BEGIN Data provided

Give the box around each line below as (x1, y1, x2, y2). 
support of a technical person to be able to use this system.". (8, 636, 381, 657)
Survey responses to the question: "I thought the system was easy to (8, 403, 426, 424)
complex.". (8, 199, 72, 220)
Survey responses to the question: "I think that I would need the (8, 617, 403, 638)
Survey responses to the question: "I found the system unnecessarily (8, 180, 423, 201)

END Data provided
BEGIN Data provided

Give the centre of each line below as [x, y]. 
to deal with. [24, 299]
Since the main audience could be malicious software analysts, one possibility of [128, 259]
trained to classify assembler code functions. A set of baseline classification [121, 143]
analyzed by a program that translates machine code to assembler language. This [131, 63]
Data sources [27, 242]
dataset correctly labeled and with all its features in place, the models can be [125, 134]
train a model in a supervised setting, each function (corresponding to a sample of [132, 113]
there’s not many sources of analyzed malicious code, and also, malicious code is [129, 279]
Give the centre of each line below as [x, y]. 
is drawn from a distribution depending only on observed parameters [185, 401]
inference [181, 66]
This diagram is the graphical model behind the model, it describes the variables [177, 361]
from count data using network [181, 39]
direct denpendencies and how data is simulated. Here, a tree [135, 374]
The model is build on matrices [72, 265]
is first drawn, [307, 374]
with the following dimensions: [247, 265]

END Data provided

● Exercise requirements:
Those lines above that contain the string "question" should be returned.

● Response to this exercise:
Survey responses to the question: "I thought the system was easy to (8, 403, 426, 424)
Survey responses to the question: "I think that I would need the (8, 617, 403, 638)
Survey responses to the question: "I found the system unnecessarily (8, 180, 423, 201)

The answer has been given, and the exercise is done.